L’autrice Léonie Bischoff met à l’honneur dans son roman graphique un portrait de femme, celui de la diariste Anais Nin. Le parti pris est de se concentrer sur les années 30, période fondatrice de sa vie. Elle rencontre l’auteur Henry Miller, elle essaie de s’accomplir comme auteure et s’affirme en tant que femme précurseure du polyamour.

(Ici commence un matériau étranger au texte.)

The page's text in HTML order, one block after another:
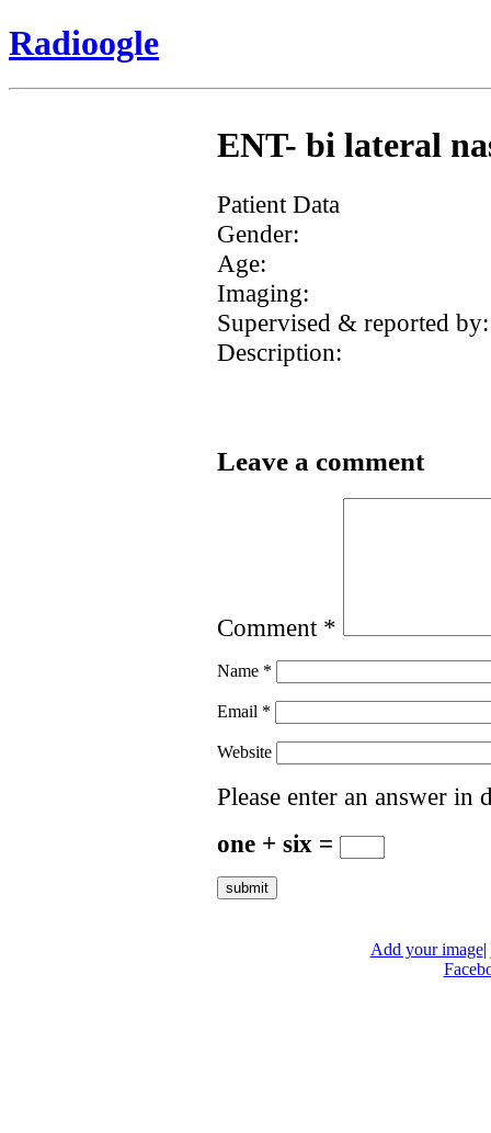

La dualité du personnage est fort bien rendue tout au long des planches : la jeune femme de la bonne société à la coiffure sage et le double, immergé sous la mer, qui ouvre son journal ressemble à une déesse grecque à la longue chevelure. L’intérêt d’Anaïs Nin pour la psychanalyse s’y ressent parfaitement.
Ce livre imprimé sur papier épais est une véritable œuvre d’art. Léonie Bischoff propose un magnifique travail sur les couleurs, toutes en nuances et avec une grande finesse dans le trait. Cela rend très bien la poésie mais aussi l’expression de la sexualité qu’on retrouve dans l’ œuvre d’Anaïs Nin.
L’album vient d’obtenir le Prix public-France Télévisions au Festival international de bande dessinée de Angoulême… et c’est bien mérité !

Katia

Une pépite de cet été 2020 ! Cette BD est en effet un petit bonheur tant du point de vue de ses illustrations, que de son écriture et surtout de son sujet !
On y partage au début des années 30, un petit bout de vie de l’auteur Anaïs Nin. Cette romancière, pionnière de la littérature érotique et passionnée de psychanalyse, est une femme à la vie extraordinaire !
Nous la découvrons d’abord jeune épouse, un peu coincée dans cette existence qui la muselle. Son univers est trop étroit et son mari l’ennuie. Sa vie ondule de voyages en déménagements et d’une langue à l’autre.
Mais une rencontre va tout changer! Sa vie prend des couleurs et un vent de liberté souffle enfin sans relâche !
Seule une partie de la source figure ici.